Equally they want to achieve a fair return for their work, which is why there has been so much interest in adapting intellectual property models from business, and turning social ventures into franchises or licences. Add to that mix the assumption of many in the venture philanthropy field that there is no fundamental difference between scaling up a technology company and scaling up a programme for the homeless, and it’s not surprising that this language has become ubiquitous.
There have been some examples of success in scaling up, where the same model has spread to many countries and communities without changing much. A good contemporary example might be nurse/family partnerships. But there are far fewer successful examples than one might expect from the rhetoric around social entrepreneurship and NGO management. Indeed, almost without exception the truly transformative ideas – from low-carbon living to disability rights, microcredit to zero waste – have spread in much more complicated and messy ways.
There are many reasons for this. Some have to do with lack of access to capital and skills. Some have to do with the fact that growth usually requires changes of form: NGOs can rarely grow without changing their leadership, aspects of their culture, their stakeholders and their internal systems. Some of the reasons have to do with culture: an idea may work brilliantly in Atlanta but prove wholly unsuitable in Athens.
It is also inherently hard to scale up services that are about care and love: by their nature these are human scale and collapse when they are organized at an industrial scale. James Posner is right that the language of propagation fits better with the mindset of most social innovators and activists, who are more concerned to see their idea spread than to control its precise form.

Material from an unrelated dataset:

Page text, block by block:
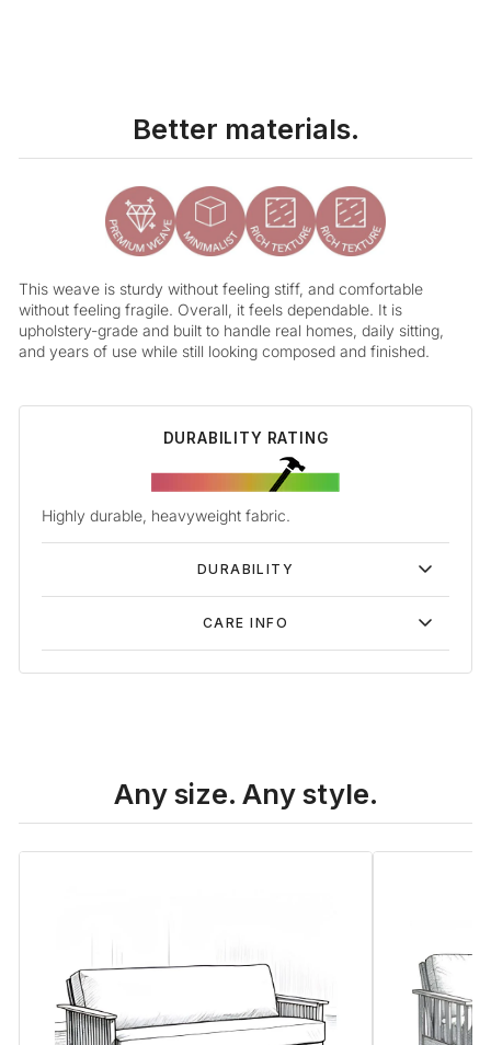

But propagation is itself often too narrow a metaphor. Some patterns of growth involve grafting – a new idea is grafted on to existing organizations. Others diffuse. Nor is it enough simply to devote resources to propagation. Our work on the growth of innovations emphasizes the need to link what we call effective supply (turning the model into something truly robust) and effective demand (finding someone willing to pay for it). In some cases the priority is advocacy to promote demand, persuading people that there’s a need for the idea in the first place; in others, where demand is already there, it’s enough to promote and propagate.
So yes, let’s not get too stuck on inappropriate concepts of scaling up and replication. But let’s also find a wider set of metaphors and concepts to fit the complexities of social change.